[Recorded data]
═══

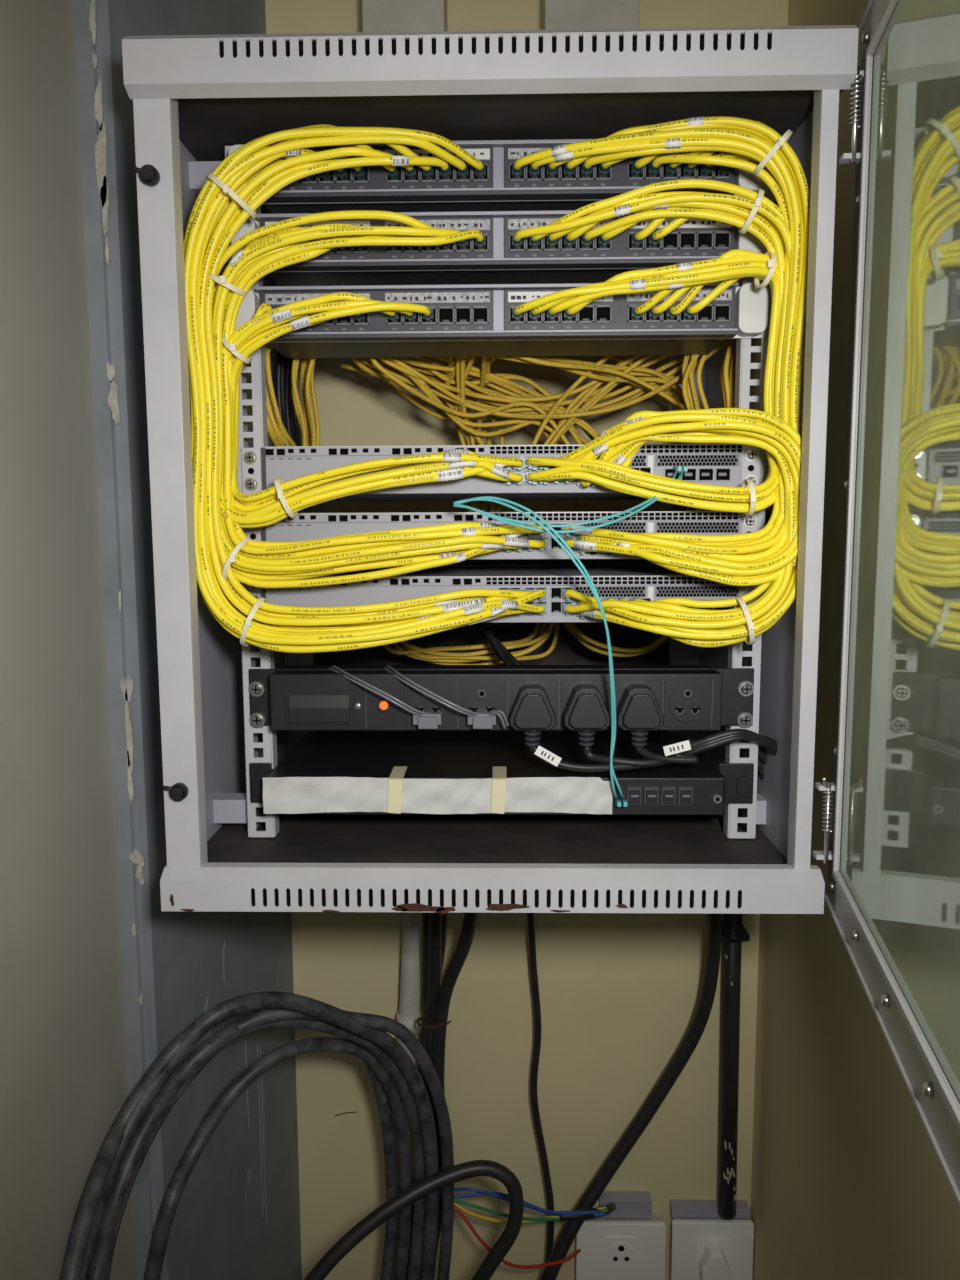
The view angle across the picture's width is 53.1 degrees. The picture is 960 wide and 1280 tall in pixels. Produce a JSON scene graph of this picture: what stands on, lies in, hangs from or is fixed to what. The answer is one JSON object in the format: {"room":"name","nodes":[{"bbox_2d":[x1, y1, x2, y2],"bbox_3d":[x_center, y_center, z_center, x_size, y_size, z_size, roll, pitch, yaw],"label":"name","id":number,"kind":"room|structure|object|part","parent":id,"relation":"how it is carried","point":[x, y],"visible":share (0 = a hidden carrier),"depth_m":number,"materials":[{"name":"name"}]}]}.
{"room":"network equipment closet","nodes":[
{"label":"network equipment closet","id":0,"kind":"room"},
{"bbox_2d":[0,0,137,1279],"bbox_3d":[-0.441,0.222,-0.157,0.120,2.600,2.198,0,7,1],"label":"wall","id":1,"kind":"structure","parent":0,"point":[64,1085],"depth_m":0.81,"materials":[{"name":"paint"}]},
{"bbox_2d":[265,0,787,1279],"bbox_3d":[0.195,0.038,1.360,1.389,2.600,0.120,0,7,1],"label":"wall","id":2,"kind":"structure","parent":0,"point":[619,993],"depth_m":1.36,"materials":[{"name":"yellow paint"}]},
{"bbox_2d":[383,912,421,1279],"bbox_3d":[-0.108,0.827,1.365,0.068,1.011,0.034,0,7,1],"label":"conduit pipe","id":3,"kind":"object","parent":2,"relation":"attached to","point":[409,1011],"visible":0.28,"depth_m":1.31,"materials":[{"name":"plastic"}]},
{"bbox_2d":[362,0,447,31],"bbox_3d":[-0.090,-0.697,1.176,0.103,0.494,0.084,0,7,1],"label":"conduit","id":4,"kind":"object","parent":2,"relation":"attached to","point":[377,15],"visible":0.02,"depth_m":1.13,"materials":[{"name":"white plastic"}]},
{"bbox_2d":[527,913,553,1262],"bbox_3d":[0.076,0.820,1.343,0.030,1.029,0.065,5,8,37],"label":"cable","id":5,"kind":"object","parent":2,"relation":"attached to","point":[530,916],"visible":0.83,"depth_m":1.33,"materials":[{"name":"rubber"}]},
{"bbox_2d":[122,0,959,1207],"bbox_3d":[0.021,-0.122,0.753,0.593,0.722,1.006,0,7,1],"label":"upper cabinet","id":6,"kind":"object","parent":2,"relation":"attached to","point":[891,851],"depth_m":0.80,"materials":[{"name":"metal"}]},
{"bbox_3d":[0.018,-0.365,0.921,0.483,0.046,0.103,0,7,1],"label":"mounting plate","id":7,"kind":"part","parent":6,"relation":"part of","materials":[{"name":"white metal"}]},
{"bbox_3d":[0.004,-0.120,0.799,0.553,0.661,0.021,0,7,1],"label":"frame","id":8,"kind":"part","parent":6,"relation":"part of","materials":[{"name":"grey paint"}]},
{"bbox_2d":[183,116,809,664],"bbox_3d":[0.019,-0.200,0.986,0.542,0.532,0.376,0,7,1],"label":"cables","id":9,"kind":"object","parent":6,"relation":"in","point":[247,177],"visible":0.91,"depth_m":0.83,"materials":[{"name":"plastic"}]},
{"bbox_2d":[279,814,717,817],"bbox_3d":[0.020,0.148,1.095,0.437,0.026,0.280,0,7,1],"label":"shelf","id":10,"kind":"object","parent":6,"relation":"attached to","point":[280,815],"depth_m":0.96,"materials":[{"name":"metal"}]},
{"bbox_3d":[0.018,-0.364,0.912,0.483,0.046,0.122,0,7,1],"label":"patch panel","id":11,"kind":"part","parent":6,"relation":"part of","materials":[{"name":"grey metal"}]},
{"bbox_3d":[0.018,-0.423,0.905,0.483,0.046,0.122,0,7,1],"label":"patch panel","id":12,"kind":"part","parent":6,"relation":"part of","materials":[{"name":"grey metal"}]},
{"bbox_2d":[241,444,760,500],"bbox_3d":[0.021,-0.172,1.008,0.483,0.044,0.257,0,7,1],"label":"switch","id":13,"kind":"object","parent":6,"relation":"in","point":[712,464],"visible":0.67,"depth_m":0.89,"materials":[{"name":"grey metal"}]},
{"bbox_2d":[249,731,753,814],"bbox_3d":[0.021,0.132,0.997,0.487,0.042,0.212,0,7,1],"label":"switch","id":14,"kind":"object","parent":6,"relation":"on","point":[326,772],"visible":1,"depth_m":0.90,"materials":[{"name":"black metal"}]},
{"bbox_2d":[453,466,687,806],"bbox_3d":[0.090,0.002,0.844,0.217,0.310,0.065,-2,7,-15],"label":"cables","id":15,"kind":"object","parent":14,"relation":"attached to","point":[622,800],"visible":0.97,"depth_m":0.82,"materials":[{"name":"teal plastic"}]},
{"bbox_2d":[246,564,756,622],"bbox_3d":[0.021,-0.053,1.022,0.483,0.044,0.257,0,7,1],"label":"switch","id":16,"kind":"object","parent":6,"relation":"in","point":[649,582],"visible":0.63,"depth_m":0.90,"materials":[{"name":"grey metal"}]},
{"bbox_2d":[244,511,758,559],"bbox_3d":[0.021,-0.112,1.015,0.483,0.044,0.257,0,7,1],"label":"switch","id":17,"kind":"object","parent":6,"relation":"in","point":[306,526],"visible":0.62,"depth_m":0.89,"materials":[{"name":"grey metal"}]},
{"bbox_3d":[0.019,-0.302,0.919,0.483,0.046,0.122,0,7,1],"label":"patch panel","id":18,"kind":"part","parent":6,"relation":"part of","materials":[{"name":"grey metal"}]},
{"bbox_2d":[249,665,776,779],"bbox_3d":[0.068,0.138,0.929,0.571,0.231,0.154,-1,7,-9],"label":"power strip","id":19,"kind":"object","parent":6,"relation":"in","point":[530,699],"visible":0.89,"depth_m":0.89,"materials":[{"name":"black metal"}]},
{"bbox_3d":[0.018,-0.424,0.914,0.483,0.046,0.103,0,7,1],"label":"mounting plate","id":20,"kind":"part","parent":6,"relation":"part of","materials":[{"name":"black metal"}]},
{"bbox_3d":[0.258,-0.096,0.529,0.017,0.722,0.570,1,7,11],"label":"door frame","id":21,"kind":"part","parent":6,"relation":"part of","materials":[{"name":"grey paint"}]},
{"bbox_3d":[0.257,-0.096,0.528,0.084,0.646,0.485,0,7,1],"label":"door glass pane","id":22,"kind":"part","parent":6,"relation":"part of","materials":[{"name":"clear glass"}]},
{"bbox_2d":[542,0,639,29],"bbox_3d":[0.133,-0.697,1.171,0.117,0.494,0.084,0,7,1],"label":"conduit","id":23,"kind":"object","parent":2,"relation":"attached to","point":[556,14],"visible":0.02,"depth_m":1.13,"materials":[{"name":"white plastic"}]},
{"bbox_2d":[576,1213,665,1279],"bbox_3d":[0.201,0.873,1.383,0.127,0.091,0.033,0,7,1],"label":"power socket","id":24,"kind":"object","parent":2,"relation":"attached to","point":[611,1248],"visible":0.91,"depth_m":1.37,"materials":[{"name":"white plastic"}]},
{"bbox_2d":[540,914,721,1279],"bbox_3d":[0.188,0.800,1.303,0.261,1.078,0.104,0,7,1],"label":"cable","id":25,"kind":"object","parent":2,"relation":"attached to","point":[686,1048],"visible":0.81,"depth_m":1.31,"materials":[{"name":"black rubber"}]},
{"bbox_2d":[599,1191,749,1217],"bbox_3d":[0.278,0.811,1.381,0.213,0.028,0.020,0,7,1],"label":"electrical boxes","id":26,"kind":"object","parent":2,"relation":"attached to","point":[629,1204],"visible":0.88,"depth_m":1.37,"materials":[{"name":"grey plastic"}]},
{"bbox_2d":[670,1216,753,1279],"bbox_3d":[0.331,0.875,1.369,0.116,0.099,0.056,0,7,1],"label":"power socket","id":27,"kind":"object","parent":2,"relation":"attached to","point":[701,1248],"visible":0.99,"depth_m":1.36,"materials":[{"name":"white plastic"}]},
{"bbox_2d":[718,914,749,1218],"bbox_3d":[0.345,0.553,1.335,0.042,0.517,0.044,0,7,1],"label":"conduit pipe","id":28,"kind":"object","parent":2,"relation":"attached to","point":[734,932],"visible":0.94,"depth_m":1.32,"materials":[{"name":"black plastic"}]},
{"bbox_2d":[750,0,959,1279],"bbox_3d":[0.421,0.198,0.015,0.120,2.600,2.580,0,7,1],"label":"wall","id":29,"kind":"structure","parent":0,"point":[849,1181],"depth_m":1.05,"materials":[{"name":"yellow paint"}]},
{"bbox_3d":[-0.016,1.532,0.244,1.009,0.100,2.700,0,7,1],"label":"floor","id":30,"kind":"structure","parent":0,"visible":0},
{"bbox_2d":[72,0,301,1279],"bbox_3d":[-0.338,0.069,1.121,0.134,2.600,0.383,0,7,1],"label":"steel column","id":31,"kind":"structure","parent":30,"relation":"on","point":[174,959],"depth_m":0.97,"materials":[{"name":"grey metal"}]},
{"bbox_2d":[89,0,144,1004],"bbox_3d":[-0.340,-0.102,0.907,0.016,0.943,0.001,0,7,1],"label":"paint splashes","id":32,"kind":"object","parent":31,"relation":"attached to","point":[135,857],"visible":1,"depth_m":0.88,"materials":[{"name":"paint"}]},
{"bbox_2d":[204,938,267,1225],"bbox_3d":[-0.297,0.569,1.179,0.002,0.440,0.155,1,7,10],"label":"paint","id":33,"kind":"object","parent":31,"relation":"attached to","point":[207,1007],"depth_m":1.25,"materials":[{"name":"paint"}]},
{"bbox_2d":[393,912,477,1279],"bbox_3d":[-0.055,0.806,1.257,0.090,1.078,0.146,-5,9,-37],"label":"cables","id":34,"kind":"object","parent":30,"relation":"on","point":[436,996],"visible":0.37,"depth_m":1.25,"materials":[{"name":"black rubber"}]},
{"bbox_2d":[60,991,453,1279],"bbox_3d":[-0.230,0.643,1.025,0.133,0.565,0.518,5,9,39],"label":"cables","id":35,"kind":"object","parent":34,"relation":"attached to","point":[394,1076],"visible":0.98,"depth_m":1.03,"materials":[{"name":"black rubber"}]},
{"bbox_2d":[304,1160,523,1279],"bbox_3d":[-0.085,0.708,1.108,0.278,0.196,0.035,-2,7,-14],"label":"cable","id":36,"kind":"object","parent":35,"relation":"attached to","point":[430,1184],"visible":1,"depth_m":1.11,"materials":[{"name":"black rubber"}]},
{"bbox_2d":[417,1015,450,1028],"bbox_3d":[-0.060,0.498,1.257,0.046,0.010,0.031,0,7,1],"label":"wire","id":37,"kind":"object","parent":34,"relation":"attached to","point":[442,1024],"visible":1,"depth_m":1.25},
{"bbox_2d":[439,1187,615,1268],"bbox_3d":[0.073,0.779,1.298,0.268,0.124,0.064,-2,7,-17],"label":"wires","id":38,"kind":"object","parent":34,"relation":"attached to","point":[577,1215],"visible":0.83,"depth_m":1.28,"materials":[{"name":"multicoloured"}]}
]}

═══

Whenever a line of the data includes "network", copy that line.

{"room":"network equipment closet","nodes":[
{"label":"network equipment closet","id":0,"kind":"room"},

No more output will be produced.